Having cake and eating it too

carrot cake
Eric Keller has become an expert at hiding his tracks when it comes to taste-testing his wife’s cake. (Eric Keller photo)

“Who ate from the center of my cake?” If you were sitting where I was, it hardly sounded like a question. In fact, it seemed more like an accusation.

I looked around and couldn’t find anyone to blame. In fact, the little kids had just left to go to a soccer match. That left just me, a partially taste tested cake, and whatever excuse I could muster up.

I’m not sure why she doesn’t make extra cakes during the holidays. But she absolutely refuses. She was trying a new carrot cake recipe this Easter, and I was a little excited. I was even more excited to see her pull the cakes out and walk out into the pasture to check on the sheep. This allowed me to check on the carrot cake that was piping hot.

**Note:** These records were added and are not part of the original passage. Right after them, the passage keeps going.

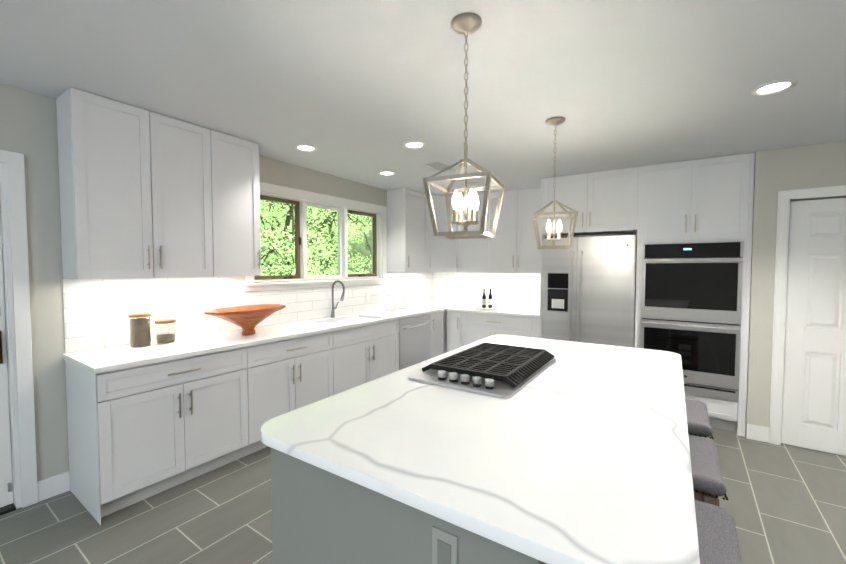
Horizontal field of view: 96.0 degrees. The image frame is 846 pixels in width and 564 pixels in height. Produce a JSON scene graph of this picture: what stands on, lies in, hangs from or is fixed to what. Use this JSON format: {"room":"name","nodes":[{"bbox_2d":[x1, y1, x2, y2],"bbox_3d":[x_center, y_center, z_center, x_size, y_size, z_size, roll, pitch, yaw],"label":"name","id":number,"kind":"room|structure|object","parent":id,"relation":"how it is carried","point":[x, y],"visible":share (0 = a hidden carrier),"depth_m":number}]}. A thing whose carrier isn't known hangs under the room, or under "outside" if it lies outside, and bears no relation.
{"room":"kitchen","nodes":[
{"label":"kitchen","id":0,"kind":"room"},
{"bbox_2d":[0,83,432,480],"bbox_3d":[-2.191,0.123,2.852,0.166,2.736,8.380,2,3,35],"label":"wall","id":1,"kind":"structure","parent":0,"point":[72,315],"depth_m":2.58},
{"bbox_2d":[0,211,12,507],"bbox_3d":[-2.778,0.359,1.962,0.090,2.053,0.858,2,3,35],"label":"exterior door","id":2,"kind":"structure","parent":1,"relation":"in","point":[6,492],"depth_m":2.32},
{"bbox_2d":[0,150,37,514],"bbox_3d":[-2.807,0.320,1.981,0.200,2.176,1.054,2,3,35],"label":"door frame","id":3,"kind":"structure","parent":1,"relation":"attached to","point":[18,320],"depth_m":2.32},
{"bbox_2d":[56,88,215,278],"bbox_3d":[-1.986,-0.606,2.697,0.311,1.145,0.807,2,3,35],"label":"upper cabinet","id":4,"kind":"object","parent":1,"relation":"attached to","point":[146,194],"depth_m":2.52},
{"bbox_2d":[165,307,175,318],"bbox_3d":[-1.986,0.255,2.995,0.008,0.116,0.072,2,3,35],"label":"electrical outlet plate","id":5,"kind":"object","parent":1,"relation":"attached to","point":[170,312],"depth_m":2.99},
{"bbox_2d":[212,130,260,275],"bbox_3d":[-1.640,-0.625,3.193,0.311,1.145,0.403,2,3,35],"label":"upper cabinet","id":6,"kind":"object","parent":1,"relation":"attached to","point":[238,242],"depth_m":3.11},
{"bbox_2d":[280,298,286,309],"bbox_3d":[-1.403,0.222,3.831,0.008,0.116,0.072,2,3,35],"label":"electrical outlet plate","id":7,"kind":"object","parent":1,"relation":"attached to","point":[283,301],"depth_m":3.83},
{"bbox_2d":[243,182,388,291],"bbox_3d":[-1.121,-0.460,4.333,0.208,1.033,2.020,2,3,35],"label":"window","id":8,"kind":"structure","parent":1,"relation":"attached to","point":[300,200],"depth_m":4.25},
{"bbox_2d":[37,424,768,501],"bbox_3d":[0.924,1.410,0.240,8.000,0.130,7.175,2,3,35],"label":"baseboard","id":9,"kind":"structure","parent":1,"relation":"attached to","point":[52,486],"depth_m":2.49},
{"bbox_2d":[387,188,427,271],"bbox_3d":[-0.209,-0.683,5.245,0.311,1.098,0.515,2,3,35],"label":"upper cabinet","id":10,"kind":"object","parent":1,"relation":"attached to","point":[407,209],"depth_m":5.07},
{"bbox_2d":[0,427,845,563],"bbox_3d":[1.236,1.524,0.517,8.200,0.120,8.380,2,3,35],"label":"floor","id":11,"kind":"structure","parent":0,"point":[785,504],"depth_m":2.25},
{"bbox_2d":[63,332,251,524],"bbox_3d":[-1.834,0.921,2.699,0.629,0.916,0.914,2,3,35],"label":"base cabinet","id":12,"kind":"object","parent":11,"relation":"on","point":[145,422],"depth_m":2.44},
{"bbox_2d":[128,313,151,347],"bbox_3d":[-2.016,0.342,2.714,0.134,0.237,0.134,2,3,35],"label":"jar","id":13,"kind":"object","parent":12,"relation":"on","point":[140,332],"visible":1,"depth_m":2.67},
{"bbox_2d":[155,319,175,343],"bbox_3d":[-1.930,0.369,2.857,0.134,0.172,0.134,2,3,35],"label":"jar","id":14,"kind":"object","parent":12,"relation":"on","point":[165,338],"visible":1,"depth_m":2.82},
{"bbox_2d":[220,320,335,452],"bbox_3d":[-1.329,0.892,3.422,0.629,0.916,0.850,2,3,35],"label":"base cabinet","id":15,"kind":"object","parent":11,"relation":"on","point":[294,363],"depth_m":3.23},
{"bbox_2d":[204,304,285,334],"bbox_3d":[-1.471,0.330,3.216,0.450,0.222,0.718,2,3,35],"label":"bowl","id":16,"kind":"object","parent":15,"relation":"on","point":[247,319],"visible":1,"depth_m":3.15},
{"bbox_2d":[308,312,403,393],"bbox_3d":[-0.801,0.862,4.180,0.629,0.916,0.998,2,3,35],"label":"base cabinet","id":17,"kind":"object","parent":11,"relation":"on","point":[367,343],"depth_m":4.02},
{"bbox_2d":[330,280,344,317],"bbox_3d":[-0.930,0.188,4.256,0.219,0.422,0.116,2,3,35],"label":"faucet","id":18,"kind":"object","parent":17,"relation":"on","point":[341,299],"visible":1,"depth_m":4.26},
{"bbox_2d":[369,308,431,358],"bbox_3d":[-0.328,0.835,4.857,0.629,0.916,0.655,2,3,35],"label":"base cabinet","id":19,"kind":"object","parent":11,"relation":"on","point":[408,312],"depth_m":4.88},
{"bbox_2d":[386,294,398,310],"bbox_3d":[-0.407,0.268,4.995,0.134,0.205,0.146,2,3,35],"label":"pitcher","id":20,"kind":"object","parent":19,"relation":"on","point":[391,305],"visible":1,"depth_m":4.94},
{"bbox_2d":[398,314,430,369],"bbox_3d":[-0.301,0.851,4.838,0.619,0.860,0.638,2,3,35],"label":"dishwasher","id":21,"kind":"object","parent":19,"relation":"in","point":[414,340],"visible":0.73,"depth_m":4.66},
{"bbox_2d":[271,451,544,563],"bbox_3d":[0.443,0.962,1.962,0.982,0.888,2.098,1,3,33],"label":"kitchen island","id":22,"kind":"object","parent":11,"relation":"on","point":[318,517],"depth_m":1.14},
{"bbox_2d":[261,335,699,563],"bbox_3d":[0.537,0.501,1.906,1.280,0.034,2.236,1,3,33],"label":"island countertop","id":23,"kind":"structure","parent":22,"relation":"on","point":[589,462],"depth_m":1.16},
{"bbox_2d":[408,342,555,398],"bbox_3d":[0.356,0.445,2.074,0.530,0.060,0.790,1,3,33],"label":"cooktop","id":24,"kind":"object","parent":23,"relation":"in","point":[500,370],"visible":1,"depth_m":1.91},
{"bbox_2d":[406,304,447,357],"bbox_3d":[-0.037,0.819,5.275,0.629,0.916,0.365,2,3,35],"label":"base cabinet","id":25,"kind":"object","parent":11,"relation":"on","point":[439,315],"depth_m":5.17},
{"bbox_2d":[397,293,408,308],"bbox_3d":[-0.281,0.260,5.193,0.134,0.205,0.146,2,3,35],"label":"pitcher","id":26,"kind":"object","parent":25,"relation":"on","point":[402,300],"visible":1,"depth_m":5.14},
{"bbox_2d":[448,304,471,351],"bbox_3d":[0.582,0.813,5.422,0.230,0.916,0.629,2,3,35],"label":"base cabinet","id":27,"kind":"object","parent":11,"relation":"on","point":[453,313],"depth_m":5.19},
{"bbox_2d":[460,305,535,346],"bbox_3d":[1.130,0.828,5.040,1.108,0.916,0.629,2,3,35],"label":"base cabinet","id":28,"kind":"object","parent":11,"relation":"on","point":[475,324],"depth_m":4.86},
{"bbox_2d":[476,288,497,309],"bbox_3d":[0.870,0.226,5.174,0.310,0.274,0.310,2,3,35],"label":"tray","id":29,"kind":"object","parent":28,"relation":"on","point":[484,307],"visible":1,"depth_m":5.15},
{"bbox_2d":[536,167,635,337],"bbox_3d":[1.935,0.074,4.348,0.964,2.477,0.793,2,3,35],"label":"tall cabinet","id":30,"kind":"object","parent":11,"relation":"on","point":[604,201],"depth_m":3.98},
{"bbox_2d":[541,232,636,347],"bbox_3d":[1.915,0.400,4.322,0.915,1.825,0.832,2,3,35],"label":"fridge","id":31,"kind":"object","parent":11,"relation":"on","point":[588,288],"visible":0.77,"depth_m":3.98},
{"bbox_2d":[634,153,754,436],"bbox_3d":[2.680,0.095,3.829,0.853,2.477,0.793,2,3,35],"label":"tall cabinet","id":32,"kind":"object","parent":11,"relation":"on","point":[706,200],"depth_m":3.43},
{"bbox_2d":[640,242,742,399],"bbox_3d":[2.633,0.324,3.784,0.754,1.376,0.810,2,3,35],"label":"wall oven","id":33,"kind":"object","parent":32,"relation":"in","point":[691,298],"visible":0.9,"depth_m":3.46},
{"bbox_2d":[685,398,713,438],"bbox_3d":[1.489,1.065,2.240,0.311,0.662,0.514,1,3,33],"label":"stool","id":34,"kind":"object","parent":11,"relation":"on","point":[698,423],"visible":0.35,"depth_m":2.11},
{"bbox_2d":[688,434,728,505],"bbox_3d":[1.152,1.085,1.727,0.311,0.662,0.514,1,3,33],"label":"stool","id":35,"kind":"object","parent":11,"relation":"on","point":[709,486],"visible":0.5,"depth_m":1.56},
{"bbox_2d":[694,500,742,563],"bbox_3d":[0.806,1.106,1.200,0.311,0.662,0.514,1,3,33],"label":"stool","id":36,"kind":"object","parent":11,"relation":"on","point":[717,537],"visible":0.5,"depth_m":1.20},
{"bbox_2d":[0,0,845,195],"bbox_3d":[1.154,-1.094,0.471,8.400,0.357,8.380,2,3,35],"label":"ceiling","id":37,"kind":"structure","parent":0,"point":[362,91],"depth_m":2.05},
{"bbox_2d":[295,144,316,151],"bbox_3d":[-1.029,-1.175,3.345,0.189,0.008,0.189,0,2,11],"label":"recessed light","id":38,"kind":"object","parent":37,"relation":"in","point":[302,147],"depth_m":3.34},
{"bbox_2d":[378,171,394,175],"bbox_3d":[-0.398,-1.192,4.181,0.189,0.008,0.189,1,3,29],"label":"recessed light","id":39,"kind":"object","parent":37,"relation":"in","point":[387,173],"depth_m":4.18},
{"bbox_2d":[403,141,425,148],"bbox_3d":[-0.072,-1.152,3.208,0.189,0.008,0.189,1,3,26],"label":"recessed light","id":40,"kind":"object","parent":37,"relation":"in","point":[411,144],"depth_m":3.20},
{"bbox_2d":[425,162,455,171],"bbox_3d":[0.184,-1.169,3.889,0.160,0.010,0.340,2,3,35],"label":"ceiling vent","id":41,"kind":"object","parent":37,"relation":"in","point":[439,166],"visible":0.92,"depth_m":3.83},
{"bbox_2d":[423,13,504,238],"bbox_3d":[0.183,-0.643,1.623,0.280,0.900,0.280,1,2,23],"label":"pendant light","id":42,"kind":"object","parent":37,"relation":"hanging from","point":[466,24],"visible":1,"depth_m":1.61},
{"bbox_2d":[533,117,577,248],"bbox_3d":[0.914,-0.675,2.646,0.280,0.882,0.280,1,2,15],"label":"pendant light","id":43,"kind":"object","parent":37,"relation":"hanging from","point":[554,121],"visible":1,"depth_m":2.62},
{"bbox_2d":[751,79,796,95],"bbox_3d":[1.939,-1.073,2.107,0.189,0.008,0.189,1,3,29],"label":"recessed light","id":44,"kind":"object","parent":37,"relation":"in","point":[773,87],"depth_m":2.10},
{"bbox_2d":[428,195,455,271],"bbox_3d":[0.269,-0.682,5.409,0.316,1.085,0.317,2,3,35],"label":"upper cabinet","id":45,"kind":"object","parent":0,"relation":"attached to","point":[441,251],"depth_m":5.40},
{"bbox_2d":[433,272,539,308],"bbox_3d":[1.753,0.095,5.062,3.790,2.616,0.166,2,3,35],"label":"wall","id":46,"kind":"structure","parent":0,"point":[517,290],"depth_m":5.52},
{"bbox_2d":[456,194,483,271],"bbox_3d":[0.748,-0.691,5.438,0.450,1.098,0.311,2,3,35],"label":"upper cabinet","id":47,"kind":"object","parent":46,"relation":"attached to","point":[469,252],"depth_m":5.32},
{"bbox_2d":[491,287,495,295],"bbox_3d":[1.017,0.137,5.468,0.072,0.116,0.008,2,3,35],"label":"electrical outlet plate","id":48,"kind":"object","parent":46,"relation":"attached to","point":[493,290],"depth_m":5.47},
{"bbox_2d":[484,188,539,271],"bbox_3d":[1.303,-0.676,5.051,0.903,1.098,0.311,2,3,35],"label":"upper cabinet","id":49,"kind":"object","parent":46,"relation":"attached to","point":[513,247],"depth_m":4.95},
{"bbox_2d":[745,141,845,435],"bbox_3d":[4.806,0.219,2.450,4.210,2.575,0.965,2,3,35],"label":"wall","id":50,"kind":"structure","parent":0,"point":[804,167],"depth_m":3.19},
{"bbox_2d":[769,185,845,444],"bbox_3d":[3.288,0.315,2.908,0.910,2.107,0.026,2,3,35],"label":"door frame","id":51,"kind":"structure","parent":50,"relation":"attached to","point":[784,197],"depth_m":3.13},
{"bbox_2d":[781,198,845,455],"bbox_3d":[3.298,0.356,2.924,0.748,2.012,0.090,2,3,35],"label":"closet door","id":52,"kind":"structure","parent":50,"relation":"in","point":[814,401],"depth_m":3.05},
{"label":"outside","id":53,"kind":"structure","parent":0,"visible":0},
{"bbox_2d":[261,200,371,275],"bbox_3d":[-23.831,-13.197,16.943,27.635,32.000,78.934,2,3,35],"label":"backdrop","id":54,"kind":"structure","parent":53,"point":[359,244],"depth_m":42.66},
{"bbox_3d":[-14.656,1.654,11.132,110.000,0.020,120.000,2,3,35],"label":"ground","id":55,"kind":"structure","parent":53,"visible":0},
{"bbox_2d":[258,199,371,275],"bbox_3d":[-10.858,-2.191,8.759,18.198,7.908,20.025,2,3,35],"label":"grove","id":56,"kind":"object","parent":55,"relation":"on","point":[321,229],"depth_m":9.09}
]}

It was too hot to touch, so I had to carefully not touch it with my fingers and get it into my mouth. This is when small pieces work best, because they have plenty of time to cool off while carefully being lifted into my mouth. I usually do this with my eyes closed, so that I can accurately explain that I didn’t see anything.

When I was a kid, I learned to check the center of the cake for doneness by using a toothpick. However, as I got older, I learned that toothpicks were a little too inconspicuous for my liking. Besides, no matter what part of my fingers I used to carefully extract a piece, I couldn’t disguise the damage.

So, as an adult, I carefully use a knife to check for doneness. Although I’m not the one baking, I like to check the work of the ones who are. And if you wiggle the knife around when it’s in the cake, and you check it a couple of times for good measure, it leaves behind a crater big enough for me to get my fingers inside of.

If this seems like a lot of work to get a nibble of my wife’s dessert, you’re right. But she’s probably the best cook and baker in the world. So, I feel like I have practically been forced to circumvent the security measures.

And this time was no different. How could I unknowingly reveal to her just how good her cake was? Instead, I prepare myself to tell her that it was mediocre at best. At first, my kids thought I was rude, but then the older two caught on.

If their mother thinks that her food isn’t great, she won’t want to serve it. And if she doesn’t want to serve it, she may make some more. And if she must make more, we may have to properly dispose of the rest. Although I hate the idea of wasting food, I guess I would hate to watch her family feel so disappointed eating her first attempt at carrot cake.

Besides, frosting needs a rough surface to bind to the cake. It’s not science. It’s just plain ol’ gastronomy, I think.